Some additional observations can be made about these dynamics. First, molecule type 00100 (dashed red line), a product of the red subRAF, was actually already present before the full red subRAF came into existence, as a result of spontaneous (uncatalyzed) reactions. However, its concentration only really starts growing once molecule type 1010 (its catalyst; solid red line) is present. Next, the concentration of the product of the purple irrRAF (100, purple line) starts decreasing again as soon as the red subRAF comes into existence, as this molecule type is used as a reactant within the red subRAF. And finally, note that the three molecule types that seem to grow in concentration without limit (00100, 11100, and 01111) are the ones that actually have a non-food molecule as one of their building blocks (reactants). Food molecules remain present in relatively low concentrations (although they are replenished when they fall below a concentration of five), but non-food molecules reach higher concentrations, and thus increase, in direct proportion to their concentration, the rate at which reactions that use them as reactants will happen. However, at some point the growth of these three molecule types also levels off, because of the backward (cleavage) reactions happening more and more often as well (similar to what happens in Figure3); for readability of the graph, though, concentrations above 100 molecules are not shown in Figure6.

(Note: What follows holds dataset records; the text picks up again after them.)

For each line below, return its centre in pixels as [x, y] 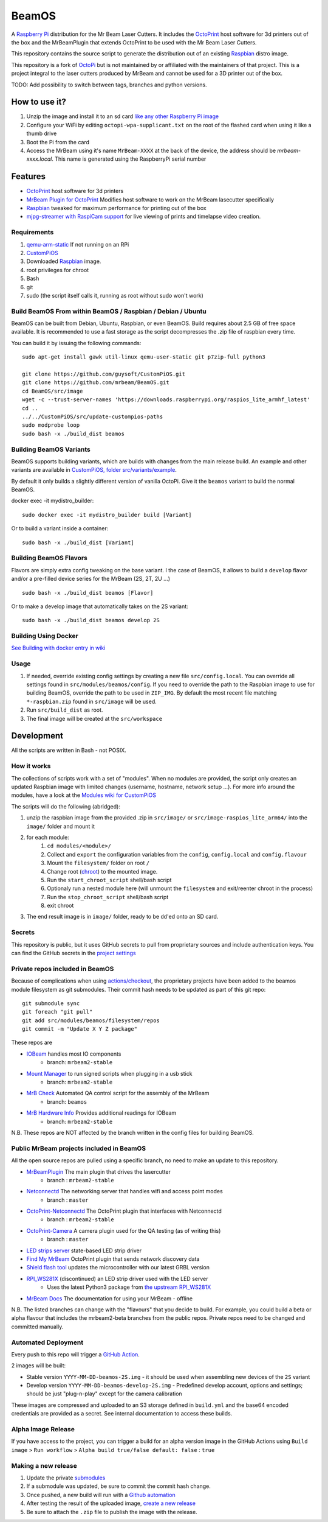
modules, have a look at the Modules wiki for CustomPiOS [84, 795]
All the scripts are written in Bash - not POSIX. [69, 750]
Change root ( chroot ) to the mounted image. [102, 871]
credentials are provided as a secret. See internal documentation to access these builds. [122, 1414]
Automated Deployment [47, 1342]
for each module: [48, 837]
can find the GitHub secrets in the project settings [73, 953]
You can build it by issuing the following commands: [76, 343]

The reason we have used a stochastic dynamical simulation here (instead of solving a set of ODEs), is that we are specifically interested in the *transient* behavior of the system, i.e., how subRAFs come into existence and (sometimes) depend on each other. Looking at the equilibrium distribution resulting from the corresponding ODEs does not provide this information. Furthermore, we have shown only one particular instance (realization) of the simulation model in Figure6. Other realizations show very similar behaviors overall, except that the waiting times and order in which the various subRAFs come into existence may differ between simulation runs (due to their stochastic nature). However, averaging the concentrations over many runs would not show these specific behaviors of interest, so we have chosen to show one particular instance as a representative for a whole set of simulations.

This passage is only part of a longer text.